The characterization of Co-nanoparticles supported on graphene

TL;DR

This study combines DFT calculations and spectroscopic measurements to analyze Co-nanoparticles on graphene, revealing oxidation behavior and ferromagnetic properties relevant for spintronics applications.

Contribution

It provides new insights into the oxidation states and magnetic properties of Co-nanoparticles supported on graphene, combining theoretical and experimental approaches.

Findings

Co atoms form islands at low coverage and become oxidized in air.

At 2 nm coverage, the top Co layers oxidize while the lower layers remain metallic.

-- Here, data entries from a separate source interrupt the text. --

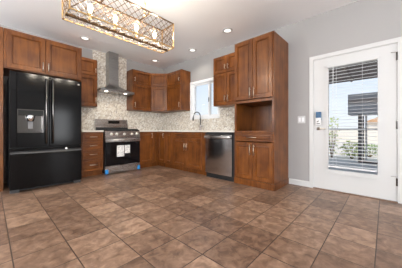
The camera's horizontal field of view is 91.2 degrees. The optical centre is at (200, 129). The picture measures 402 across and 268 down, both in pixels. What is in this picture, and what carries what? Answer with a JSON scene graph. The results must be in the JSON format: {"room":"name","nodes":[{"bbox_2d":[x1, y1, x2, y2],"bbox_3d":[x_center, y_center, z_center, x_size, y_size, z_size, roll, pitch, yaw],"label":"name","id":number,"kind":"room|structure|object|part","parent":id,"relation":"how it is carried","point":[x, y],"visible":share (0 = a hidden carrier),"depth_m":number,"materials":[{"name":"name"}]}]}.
{"room":"kitchen","nodes":[
{"label":"kitchen","id":0,"kind":"room"},
{"bbox_2d":[0,25,162,182],"bbox_3d":[-3.304,-0.447,3.672,0.150,2.740,6.500,0,0,43],"label":"wall","id":1,"kind":"structure","parent":0,"point":[87,53],"depth_m":3.58,"materials":[{"name":"grey paint"}]},
{"bbox_2d":[3,28,81,81],"bbox_3d":[-2.833,-1.244,3.555,0.697,0.605,1.050,0,0,43],"label":"upper cabinet","id":2,"kind":"object","parent":1,"relation":"attached to","point":[22,52],"visible":0.98,"depth_m":3.28,"materials":[{"name":"brown wood"}]},
{"bbox_3d":[-2.792,-1.240,3.158,0.020,0.565,0.469,0,0,43],"label":"door","id":3,"kind":"part","parent":2,"relation":"part of","materials":[{"name":"brown wood"}]},
{"bbox_3d":[-2.451,-1.240,3.523,0.020,0.565,0.515,0,0,43],"label":"door","id":4,"kind":"part","parent":2,"relation":"part of","materials":[{"name":"brown wood"}]},
{"bbox_2d":[80,57,96,107],"bbox_3d":[-2.460,-1.000,4.195,0.367,1.005,0.385,0,0,43],"label":"upper cabinet","id":5,"kind":"object","parent":1,"relation":"attached to","point":[89,66],"visible":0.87,"depth_m":4.13,"materials":[{"name":"brown wood"}]},
{"bbox_3d":[-2.361,-0.823,4.103,0.020,0.636,0.361,0,0,43],"label":"door","id":6,"kind":"part","parent":5,"relation":"part of","materials":[{"name":"brown wood"}]},
{"bbox_3d":[-2.361,-1.321,4.103,0.020,0.337,0.361,0,0,43],"label":"door","id":7,"kind":"part","parent":5,"relation":"part of","materials":[{"name":"brown wood"}]},
{"bbox_2d":[97,51,133,96],"bbox_3d":[-2.017,-1.333,4.592,0.450,0.963,0.760,0,0,43],"label":"range hood","id":8,"kind":"object","parent":1,"relation":"attached to","point":[111,87],"visible":0.97,"depth_m":4.59,"materials":[{"name":"silver metal"}]},
{"bbox_3d":[-2.022,-0.868,4.596,0.437,0.008,0.740,0,0,43],"label":"filter plate","id":9,"kind":"part","parent":8,"relation":"part of","materials":[{"name":"silver metal"}]},
{"bbox_2d":[127,69,150,111],"bbox_3d":[-1.595,-1.000,5.122,0.367,1.005,0.528,0,0,43],"label":"upper cabinet","id":10,"kind":"object","parent":1,"relation":"attached to","point":[138,82],"visible":1,"depth_m":4.99,"materials":[{"name":"brown wood"}]},
{"bbox_3d":[-1.495,-1.321,5.030,0.020,0.337,0.504,0,0,43],"label":"door","id":11,"kind":"part","parent":10,"relation":"part of","materials":[{"name":"brown wood"}]},
{"bbox_3d":[-1.495,-0.823,5.030,0.020,0.636,0.504,0,0,43],"label":"door","id":12,"kind":"part","parent":10,"relation":"part of","materials":[{"name":"brown wood"}]},
{"bbox_2d":[149,73,171,112],"bbox_3d":[-1.118,-1.000,5.449,0.617,1.005,0.617,0,0,43],"label":"upper cabinet","id":13,"kind":"object","parent":1,"relation":"attached to","point":[158,81],"visible":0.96,"depth_m":5.22,"materials":[{"name":"brown wood"}]},
{"bbox_3d":[-1.110,-1.321,5.227,0.412,0.337,0.020,0,0,-2],"label":"door","id":14,"kind":"part","parent":13,"relation":"part of","materials":[{"name":"brown wood"}]},
{"bbox_3d":[-1.110,-0.823,5.227,0.412,0.636,0.020,0,0,-2],"label":"door","id":15,"kind":"part","parent":13,"relation":"part of","materials":[{"name":"brown wood"}]},
{"bbox_2d":[0,0,358,68],"bbox_3d":[0.040,-1.892,0.550,9.300,0.150,6.500,0,0,43],"label":"ceiling","id":16,"kind":"structure","parent":0,"point":[199,25],"depth_m":3.27,"materials":[{"name":"white paint"}]},
{"bbox_2d":[80,36,89,39],"bbox_3d":[-2.291,-1.810,3.892,0.184,0.011,0.184,0,0,43],"label":"recessed light","id":17,"kind":"object","parent":16,"relation":"in","point":[81,37],"visible":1,"depth_m":3.89,"materials":[{"name":"white"}]},
{"bbox_2d":[62,0,173,53],"bbox_3d":[-0.811,-1.414,2.143,0.251,0.804,1.135,0,0,43],"label":"chandelier","id":18,"kind":"object","parent":16,"relation":"hanging from","point":[90,17],"visible":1,"depth_m":2.08,"materials":[{"name":"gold metal"}]},
{"bbox_2d":[88,4,92,20],"bbox_3d":[-1.057,-1.117,1.880,0.045,0.161,0.046,0,0,43],"label":"bulb","id":19,"kind":"object","parent":18,"relation":"attached to","point":[89,10],"depth_m":1.87,"materials":[{"name":"beige"}]},
{"bbox_2d":[113,15,117,29],"bbox_3d":[-0.893,-1.117,2.056,0.045,0.161,0.046,0,0,43],"label":"bulb","id":20,"kind":"object","parent":18,"relation":"attached to","point":[114,18],"depth_m":2.04,"materials":[{"name":"beige"}]},
{"bbox_3d":[-0.811,-1.327,2.143,0.251,0.012,1.124,0,0,43],"label":"frame","id":21,"kind":"part","parent":18,"relation":"part of","materials":[{"name":"brown metal"}]},
{"bbox_2d":[222,28,231,32],"bbox_3d":[0.483,-1.810,3.591,0.184,0.011,0.184,0,0,43],"label":"recessed light","id":22,"kind":"object","parent":16,"relation":"in","point":[225,30],"visible":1,"depth_m":3.59,"materials":[{"name":"white"}]},
{"bbox_2d":[0,165,401,267],"bbox_3d":[0.040,0.983,0.550,9.300,0.120,6.500,0,0,43],"label":"floor","id":23,"kind":"structure","parent":0,"point":[158,216],"depth_m":1.90,"materials":[{"name":"stone"}]},
{"bbox_2d":[0,27,2,191],"bbox_3d":[-3.228,-0.312,3.174,0.639,2.470,0.038,0,0,43],"label":"panel","id":24,"kind":"object","parent":23,"relation":"on","point":[1,28],"visible":1,"depth_m":2.96,"materials":[{"name":"brown wood"}]},
{"bbox_2d":[7,71,81,193],"bbox_3d":[-2.720,0.037,3.424,0.962,1.772,0.912,0,0,43],"label":"refrigerator","id":25,"kind":"object","parent":23,"relation":"on","point":[44,112],"visible":1,"depth_m":3.09,"materials":[{"name":"black"}]},
{"bbox_3d":[-2.604,-0.295,3.000,0.079,1.107,0.452,0,0,43],"label":"door","id":26,"kind":"part","parent":25,"relation":"part of","materials":[{"name":"black"}]},
{"bbox_3d":[-2.596,-0.261,3.003,0.075,0.073,0.285,0,0,43],"label":"control panel","id":27,"kind":"part","parent":25,"relation":"part of","materials":[{"name":"black"}]},
{"bbox_3d":[-2.447,0.570,3.168,0.079,0.597,0.912,0,0,43],"label":"freezer drawer","id":28,"kind":"part","parent":25,"relation":"part of","materials":[{"name":"black"}]},
{"bbox_3d":[-2.423,-0.297,3.088,0.070,1.033,0.025,0,0,43],"label":"handle","id":29,"kind":"part","parent":25,"relation":"part of","materials":[{"name":"black metal"}]},
{"bbox_3d":[-2.366,-0.297,3.150,0.070,1.033,0.025,0,0,43],"label":"handle","id":30,"kind":"part","parent":25,"relation":"part of","materials":[{"name":"black metal"}]},
{"bbox_3d":[-2.290,-0.295,3.336,0.079,1.107,0.452,0,0,43],"label":"door","id":31,"kind":"part","parent":25,"relation":"part of","materials":[{"name":"black"}]},
{"bbox_2d":[81,132,102,176],"bbox_3d":[-2.347,0.482,4.099,0.640,0.882,0.400,0,0,43],"label":"base cabinet","id":32,"kind":"object","parent":23,"relation":"on","point":[91,142],"visible":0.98,"depth_m":3.90,"materials":[{"name":"brown wood"}]},
{"bbox_2d":[81,130,103,131],"bbox_3d":[-2.354,0.023,4.105,0.622,0.032,0.396,0,0,43],"label":"countertop","id":33,"kind":"structure","parent":32,"relation":"on","point":[81,130],"depth_m":3.88,"materials":[{"name":"beige stone"}]},
{"bbox_3d":[-2.148,0.689,3.914,0.020,0.232,0.376,0,0,43],"label":"drawer","id":34,"kind":"part","parent":32,"relation":"part of","materials":[{"name":"brown wood"}]},
{"bbox_3d":[-2.148,0.480,3.914,0.020,0.157,0.376,0,0,43],"label":"drawer","id":35,"kind":"part","parent":32,"relation":"part of","materials":[{"name":"brown wood"}]},
{"bbox_3d":[-2.148,0.309,3.914,0.020,0.157,0.376,0,0,43],"label":"drawer","id":36,"kind":"part","parent":32,"relation":"part of","materials":[{"name":"brown wood"}]},
{"bbox_3d":[-2.148,0.136,3.914,0.020,0.162,0.376,0,0,43],"label":"drawer","id":37,"kind":"part","parent":32,"relation":"part of","materials":[{"name":"brown wood"}]},
{"bbox_2d":[94,119,140,173],"bbox_3d":[-1.899,0.337,4.499,0.714,1.172,0.778,0,0,43],"label":"gas range","id":38,"kind":"object","parent":23,"relation":"on","point":[121,144],"visible":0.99,"depth_m":4.31,"materials":[{"name":"black"}]},
{"bbox_2d":[104,130,138,130],"bbox_3d":[-1.897,0.008,4.497,0.540,0.020,0.776,0,0,43],"label":"cooktop","id":39,"kind":"object","parent":38,"relation":"in","point":[104,130],"depth_m":4.28,"materials":[{"name":"black"}]},
{"bbox_3d":[-1.702,0.827,4.316,0.039,0.148,0.772,0,0,43],"label":"storage drawer","id":40,"kind":"part","parent":38,"relation":"part of","materials":[{"name":"silver metal"}]},
{"bbox_3d":[-1.701,0.458,4.315,0.041,0.574,0.772,0,0,43],"label":"oven door","id":41,"kind":"part","parent":38,"relation":"part of","materials":[{"name":"black glass"}]},
{"bbox_3d":[-1.685,0.211,4.299,0.008,0.080,0.772,0,0,43],"label":"door rail","id":42,"kind":"part","parent":38,"relation":"part of","materials":[{"name":"silver metal"}]},
{"bbox_3d":[-1.697,0.093,4.311,0.053,0.150,0.776,0,0,43],"label":"control panel","id":43,"kind":"part","parent":38,"relation":"part of","materials":[{"name":"silver metal"}]},
{"bbox_3d":[-1.660,0.211,4.277,0.061,0.038,0.736,0,0,43],"label":"handle","id":44,"kind":"part","parent":38,"relation":"part of","materials":[{"name":"silver metal"}]},
{"bbox_2d":[140,132,152,167],"bbox_3d":[-1.531,0.482,4.973,0.640,0.882,0.390,0,0,43],"label":"base cabinet","id":45,"kind":"object","parent":23,"relation":"on","point":[146,142],"visible":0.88,"depth_m":4.79,"materials":[{"name":"brown wood"}]},
{"bbox_2d":[152,132,167,166],"bbox_3d":[-1.052,0.482,5.293,0.902,0.882,0.731,0,0,43],"label":"base cabinet","id":46,"kind":"object","parent":23,"relation":"on","point":[158,137],"visible":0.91,"depth_m":4.96,"materials":[{"name":"brown wood"}]},
{"bbox_3d":[-1.155,0.431,4.977,0.020,0.748,0.116,0,0,43],"label":"filler panel","id":47,"kind":"part","parent":46,"relation":"part of","materials":[{"name":"brown wood"}]},
{"bbox_3d":[-0.986,0.431,4.922,0.288,0.748,0.020,0,0,43],"label":"door","id":48,"kind":"part","parent":46,"relation":"part of","materials":[{"name":"brown wood"}]},
{"bbox_2d":[165,132,174,168],"bbox_3d":[-0.577,0.482,4.939,0.272,0.882,0.602,0,0,43],"label":"base cabinet","id":49,"kind":"object","parent":23,"relation":"on","point":[168,135],"visible":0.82,"depth_m":4.71,"materials":[{"name":"brown wood"}]},
{"bbox_3d":[-0.776,0.431,4.726,0.248,0.748,0.020,0,0,43],"label":"door","id":50,"kind":"part","parent":49,"relation":"part of","materials":[{"name":"brown wood"}]},
{"bbox_2d":[173,132,206,175],"bbox_3d":[-0.108,0.482,4.474,1.045,0.882,0.640,0,0,43],"label":"base cabinet","id":51,"kind":"object","parent":23,"relation":"on","point":[188,147],"visible":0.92,"depth_m":4.24,"materials":[{"name":"brown wood"}]},
{"bbox_3d":[-0.488,0.494,4.457,0.453,0.622,0.020,0,0,43],"label":"door","id":52,"kind":"part","parent":51,"relation":"part of","materials":[{"name":"brown wood"}]},
{"bbox_2d":[139,130,234,131],"bbox_3d":[-0.456,0.023,4.469,2.899,0.032,1.123,0,0,43],"label":"countertop","id":53,"kind":"structure","parent":51,"relation":"on","point":[139,130],"depth_m":4.23,"materials":[{"name":"beige stone"}]},
{"bbox_2d":[192,112,201,129],"bbox_3d":[-0.083,-0.214,4.658,0.262,0.442,0.120,0,0,-12],"label":"faucet","id":54,"kind":"object","parent":53,"relation":"on","point":[195,112],"visible":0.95,"depth_m":4.68,"materials":[{"name":"silver metal"}]},
{"bbox_3d":[-0.319,0.113,4.299,0.915,0.111,0.020,0,0,43],"label":"drawer","id":55,"kind":"part","parent":51,"relation":"part of","materials":[{"name":"brown wood"}]},
{"bbox_3d":[-0.151,0.494,4.142,0.456,0.622,0.020,0,0,43],"label":"door","id":56,"kind":"part","parent":51,"relation":"part of","materials":[{"name":"brown wood"}]},
{"bbox_2d":[204,132,234,181],"bbox_3d":[0.514,0.483,3.878,0.673,0.880,0.648,0,0,43],"label":"dishwasher","id":57,"kind":"object","parent":23,"relation":"on","point":[219,146],"visible":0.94,"depth_m":3.64,"materials":[{"name":"silver"}]},
{"bbox_3d":[0.297,0.133,3.675,0.609,0.044,0.056,0,0,43],"label":"handle","id":58,"kind":"part","parent":57,"relation":"part of","materials":[{"name":"silver metal"}]},
{"bbox_2d":[234,31,288,190],"bbox_3d":[1.036,-0.289,3.411,0.723,2.425,0.657,0,0,43],"label":"pantry cabinet","id":59,"kind":"object","parent":23,"relation":"on","point":[261,62],"visible":1,"depth_m":3.21,"materials":[{"name":"brown wood"}]},
{"bbox_3d":[0.716,0.506,3.326,0.336,0.610,0.020,0,0,43],"label":"door","id":60,"kind":"part","parent":59,"relation":"part of","materials":[{"name":"brown wood"}]},
{"bbox_3d":[0.715,-0.995,3.327,0.338,0.975,0.020,0,0,43],"label":"door","id":61,"kind":"part","parent":59,"relation":"part of","materials":[{"name":"brown wood"}]},
{"bbox_3d":[0.839,0.119,3.211,0.673,0.137,0.020,0,0,43],"label":"drawer","id":62,"kind":"part","parent":59,"relation":"part of","materials":[{"name":"brown wood"}]},
{"bbox_3d":[1.050,0.874,3.427,0.723,0.098,0.609,0,0,43],"label":"moulding","id":63,"kind":"part","parent":59,"relation":"part of","materials":[{"name":"brown wood"}]},
{"bbox_3d":[0.964,0.506,3.094,0.332,0.610,0.020,0,0,43],"label":"door","id":64,"kind":"part","parent":59,"relation":"part of","materials":[{"name":"brown wood"}]},
{"bbox_3d":[0.964,-0.995,3.094,0.332,0.975,0.020,0,0,43],"label":"door","id":65,"kind":"part","parent":59,"relation":"part of","materials":[{"name":"brown wood"}]},
{"bbox_2d":[163,0,401,180],"bbox_3d":[2.262,-0.447,2.819,9.150,2.740,0.150,0,0,43],"label":"wall","id":66,"kind":"structure","parent":0,"point":[361,22],"depth_m":3.21,"materials":[{"name":"grey paint"}]},
{"bbox_2d":[81,50,234,129],"bbox_3d":[-0.864,-0.847,4.039,2.915,1.940,2.335,0,0,43],"label":"backsplash","id":67,"kind":"structure","parent":66,"relation":"attached to","point":[109,106],"depth_m":4.85,"materials":[{"name":"tile"}]},
{"bbox_2d":[167,69,189,111],"bbox_3d":[-0.604,-1.000,5.141,0.568,1.005,0.367,0,0,43],"label":"upper cabinet","id":68,"kind":"object","parent":66,"relation":"attached to","point":[178,82],"visible":1,"depth_m":5.00,"materials":[{"name":"brown wood"}]},
{"bbox_3d":[-0.696,-1.321,5.041,0.544,0.337,0.020,0,0,43],"label":"door","id":69,"kind":"part","parent":68,"relation":"part of","materials":[{"name":"brown wood"}]},
{"bbox_3d":[-0.696,-0.823,5.041,0.544,0.636,0.020,0,0,43],"label":"door","id":70,"kind":"part","parent":68,"relation":"part of","materials":[{"name":"brown wood"}]},
{"bbox_2d":[190,77,219,119],"bbox_3d":[0.118,-0.742,4.801,0.950,0.950,0.180,0,0,43],"label":"window","id":71,"kind":"structure","parent":66,"relation":"in","point":[209,81],"depth_m":4.84,"materials":[{"name":"white plastic"}]},
{"bbox_3d":[0.013,-0.742,4.885,0.548,0.816,0.030,0,0,43],"label":"sash","id":72,"kind":"part","parent":71,"relation":"part of","materials":[{"name":"white plastic"}]},
{"bbox_3d":[0.324,-0.742,4.649,0.308,0.816,0.030,0,0,43],"label":"sash","id":73,"kind":"part","parent":71,"relation":"part of","materials":[{"name":"white plastic"}]},
{"bbox_2d":[213,52,234,107],"bbox_3d":[0.610,-1.000,4.007,0.713,1.005,0.367,0,0,43],"label":"upper cabinet","id":74,"kind":"object","parent":66,"relation":"attached to","point":[223,66],"visible":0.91,"depth_m":3.96,"materials":[{"name":"brown wood"}]},
{"bbox_3d":[0.390,-1.321,4.027,0.342,0.337,0.020,0,0,43],"label":"door","id":75,"kind":"part","parent":74,"relation":"part of","materials":[{"name":"brown wood"}]},
{"bbox_3d":[0.390,-0.823,4.027,0.342,0.636,0.020,0,0,43],"label":"door","id":76,"kind":"part","parent":74,"relation":"part of","materials":[{"name":"brown wood"}]},
{"bbox_3d":[0.644,-1.321,3.789,0.342,0.337,0.020,0,0,43],"label":"door","id":77,"kind":"part","parent":74,"relation":"part of","materials":[{"name":"brown wood"}]},
{"bbox_3d":[0.644,-0.823,3.789,0.342,0.636,0.020,0,0,43],"label":"door","id":78,"kind":"part","parent":74,"relation":"part of","materials":[{"name":"brown wood"}]},
{"bbox_2d":[289,178,308,186],"bbox_3d":[1.634,0.878,3.293,0.328,0.090,0.014,0,0,43],"label":"baseboard","id":79,"kind":"structure","parent":66,"relation":"attached to","point":[291,181],"depth_m":3.28,"materials":[{"name":"grey paint"}]},
{"bbox_2d":[298,116,304,122],"bbox_3d":[1.665,-0.172,3.266,0.116,0.120,0.010,0,0,43],"label":"light switch","id":80,"kind":"object","parent":66,"relation":"attached to","point":[301,119],"visible":1,"depth_m":3.26,"materials":[{"name":"white plastic"}]},
{"bbox_2d":[309,37,401,203],"bbox_3d":[2.193,-0.122,2.871,1.065,2.091,0.168,0,0,43],"label":"trim","id":81,"kind":"structure","parent":66,"relation":"attached to","point":[398,40],"depth_m":2.65,"materials":[{"name":"grey paint"}]},
{"bbox_2d":[313,187,397,202],"bbox_3d":[2.188,0.917,2.867,0.953,0.012,0.180,0,0,43],"label":"threshold","id":82,"kind":"object","parent":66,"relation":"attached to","point":[313,187],"depth_m":2.74,"materials":[{"name":"brown metal"}]},
{"bbox_2d":[314,43,397,200],"bbox_3d":[2.150,-0.097,2.813,0.955,2.012,0.102,0,0,43],"label":"door","id":83,"kind":"structure","parent":66,"relation":"in","point":[382,185],"depth_m":2.67,"materials":[{"name":"grey paint"}]},
{"bbox_2d":[316,112,320,124],"bbox_3d":[1.836,-0.182,3.078,0.072,0.200,0.051,0,0,43],"label":"door lock","id":84,"kind":"object","parent":83,"relation":"attached to","point":[318,114],"visible":1,"depth_m":3.06,"materials":[{"name":"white plastic"}]},
{"bbox_2d":[327,56,377,171],"bbox_3d":[2.129,-0.205,2.794,0.572,1.527,0.053,0,0,43],"label":"window blind","id":85,"kind":"object","parent":83,"relation":"attached to","point":[372,58],"visible":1,"depth_m":2.77,"materials":[{"name":"grey paint"}]},
{"bbox_3d":[2.129,0.546,2.794,0.548,0.023,0.032,0,0,43],"label":"rail","id":86,"kind":"part","parent":85,"relation":"part of","materials":[{"name":"white"}]},
{"bbox_3d":[2.139,-0.162,2.820,0.640,1.648,0.024,0,0,43],"label":"lite frame","id":87,"kind":"part","parent":83,"relation":"part of","materials":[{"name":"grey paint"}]},
{"label":"outside","id":88,"kind":"structure","parent":0,"visible":0},
{"bbox_2d":[329,141,377,160],"bbox_3d":[19.396,1.168,27.866,80.000,0.210,59.849,0,0,43],"label":"ground","id":89,"kind":"structure","parent":88,"point":[337,150],"depth_m":8.55,"materials":[{"name":"grey concrete"}]},
{"bbox_2d":[329,116,341,157],"bbox_3d":[4.994,0.265,7.525,0.593,1.600,0.551,0,0,-20],"label":"shrub","id":90,"kind":"object","parent":89,"relation":"on","point":[332,135],"visible":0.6,"depth_m":7.52,"materials":[{"name":"green plant"}]},
{"bbox_2d":[340,140,364,158],"bbox_3d":[5.584,0.719,7.282,0.785,0.700,0.864,0,0,43],"label":"shrub","id":91,"kind":"object","parent":89,"relation":"on","point":[349,141],"visible":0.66,"depth_m":7.27,"materials":[{"name":"green plant"}]},
{"bbox_2d":[329,159,377,173],"bbox_3d":[3.203,1.012,4.815,8.200,0.099,4.049,0,0,43],"label":"patio slab","id":92,"kind":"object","parent":89,"relation":"on","point":[338,163],"visible":0.11,"depth_m":5.34,"materials":[{"name":"grey concrete"}]},
{"bbox_2d":[329,60,377,83],"bbox_3d":[3.840,-0.427,4.179,4.500,2.780,3.988,0,0,43],"label":"patio cover","id":93,"kind":"object","parent":92,"relation":"on","point":[346,68],"visible":0.06,"depth_m":5.53,"materials":[{"name":"grey paint"}]},
{"bbox_2d":[348,92,377,163],"bbox_3d":[5.348,-0.053,5.778,1.580,2.033,0.912,0,0,43],"label":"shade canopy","id":94,"kind":"object","parent":92,"relation":"on","point":[351,105],"visible":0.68,"depth_m":5.80,"materials":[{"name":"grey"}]},
{"bbox_3d":[4.720,0.250,5.846,0.090,1.426,0.070,0,0,43],"label":"post","id":95,"kind":"part","parent":94,"relation":"part of","materials":[{"name":"grey paint"}]},
{"bbox_3d":[5.245,0.250,6.409,0.090,1.426,0.070,0,0,43],"label":"post","id":96,"kind":"part","parent":94,"relation":"part of","materials":[{"name":"grey paint"}]},
{"bbox_3d":[5.354,-0.602,5.785,1.580,0.277,0.894,0,0,43],"label":"panel","id":97,"kind":"part","parent":94,"relation":"part of","materials":[{"name":"grey fabric"}]},
{"bbox_3d":[4.816,0.215,5.742,0.048,1.356,0.050,0,0,43],"label":"rail post","id":98,"kind":"part","parent":94,"relation":"part of","materials":[{"name":"grey paint"}]},
{"bbox_3d":[5.169,0.928,5.426,1.140,0.070,0.070,0,0,43],"label":"rail","id":99,"kind":"part","parent":94,"relation":"part of","materials":[{"name":"grey paint"}]},
{"bbox_2d":[329,130,377,142],"bbox_3d":[12.667,0.483,17.731,20.000,1.160,0.150,0,0,43],"label":"wall","id":100,"kind":"structure","parent":89,"relation":"on","point":[342,133],"depth_m":17.15,"materials":[{"name":"paint"}]},
{"bbox_2d":[356,144,377,156],"bbox_3d":[6.561,0.802,7.716,1.015,0.538,1.029,0,0,43],"label":"shrub","id":101,"kind":"object","parent":89,"relation":"on","point":[372,145],"visible":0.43,"depth_m":7.66,"materials":[{"name":"green plant"}]},
{"bbox_2d":[367,117,377,127],"bbox_3d":[22.949,-0.607,21.708,7.400,3.340,6.600,0,0,43],"label":"house","id":102,"kind":"structure","parent":89,"relation":"on","point":[369,125],"depth_m":21.42,"materials":[{"name":"paint"}]}
]}

Oxide layer formation enables ferromagnetic properties suitable for spin filters.

Abstract

The results of density functional theory (DFT) calculations and measurements of X-ray photoelectron (XPS) and X-ray emission (XES) spectra of Co-nanoparticles dispersed on graphene/Cu composites are presented. It is found that for 0.02nm and 0.06nm Co coverage the Co atoms form islands which are strongly oxidized under exposure at the air. For Co (2nm) coverage the upper Co-layers is oxidized whereas the lower layers contacting with graphene is in metallic state. Therefore Co (2 nm) coverage induces the formation of protective oxide layer providing the ferromagnetic properties of Co nanoparticles which can be used as spin filters in spintronics devices.